A Netflix movie database

A movie database system implemented with MySQL and React.js.

About

[GitHub]
This is the Final Project for CIS 5500 Databases and Information Systems, a webpage for users to search information and statistics about Netflix Movies and/or TV series, as well as casts and crews.

Main contributors:

  • Backend: Liancheng Gong, Jinyun Shan
  • Frontend: Zhaoze Wang, Xinran Wang
  • Project TA: Jason Hom

How to Use

  • Run npm install in both the ./client and ./server folders, to download dependencies
  • Run npm start in ./client to start the frontend server, run npm start in ./server to start the backend server
  • The frontend server is running on http://localhost:3000, the backend server is running on http://localhost:8080

Major Features

  • Preprocess.ipynb is the Jupyter Notebook for data preprocessing

  • Home Page

    • Recommended movies are shown as rolling posters
    • Interactive statistics display for “Top 5 Genres with Most High-Rated Movies”, “Movie Average Rating Over Time by Genre”, and “Movie Average Runtime Over Time by Genre”
    • Tabular display of top movies/series, top casts, top directors and top writers, based on the highest average ratings
  • Movie Page

    • Can filter on the range of release year, range of runtime, whether or not the movie is adult-only, and the genre
    • Support ascending and descending sort on release year, runtime and average rating fields
  • Cast and Crew Page

    • 3 types of searches, respectively for finding cast (actor/actress), writer, and director
    • For casts, can filter on the sex, range of birth year, range of average rating, and number of movies acted
    • For writers and directors, can filter on the range of birth year, range of average rating, number of movies written/directed, and the specific genre of their work
    • Support ascending and descending sort on birth year, death year, number of movies/series and average rating fields

Video Demo

YouTube Link

Datasets for this Project

  1. Netflix Prize Data: It includes two files: combined_data.txt and movie_titles.csv. The combined_data.txt file contains information on movie ratings, including the movie ID, customer ID, rating, and date. The movie_titles.csv file contains information on the movie ID, year of release, and title.

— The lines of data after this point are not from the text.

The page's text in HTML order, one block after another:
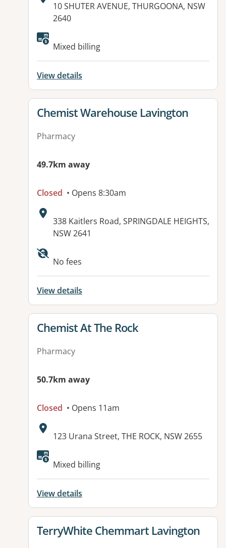
Address:
10 SHUTER AVENUE, THURGOONA, NSW
2640
Mixed billing
View details
View details for
Chemist Warehouse Lavington
Pharmacy
49.7km away
Closed • Opens 8:30am
Address:
338 Kaitlers Road, SPRINGDALE HEIGHTS,
NSW 2641
No fees
View details
View details for
Chemist At The Rock
Pharmacy
50.7km away
Closed • Opens 11am
Address:
123 Urana Street, THE ROCK, NSW 2655
Available facilities:
Mixed billing
View details
View details for
TerryWhite Chemmart Lavington
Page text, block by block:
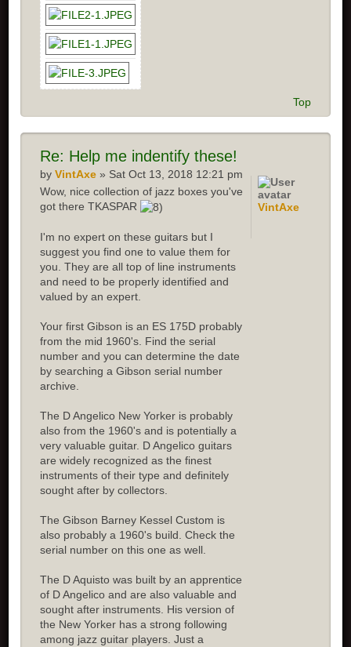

  2. IMDB Dataset: It is a large dataset that contains the reviews, cast information, crews, genres, and ratings of over 50,000 of movies and tv series. The dataset contains 7 data files: “title.akas.tsv”, “title.basics.tsv”, “title.crew.tsv”, “title.episode.tsv”, “title.principals.tsv”, “title.ratings.tsv”, and “name.basics.tsv”. As we intend this project to provide users with Netflix TV series and movies rating statistics, we will primarily focus on using “title.akas.tsv”, “title.basics.tsv”, “title.episode.tsv”, “title.ratings.tsv”, “name.basics.tsv”.

  3. 48K IMDB Movies With Posters: It includes images with the IMDB movie identifiers, so that we can use these images for frontend display.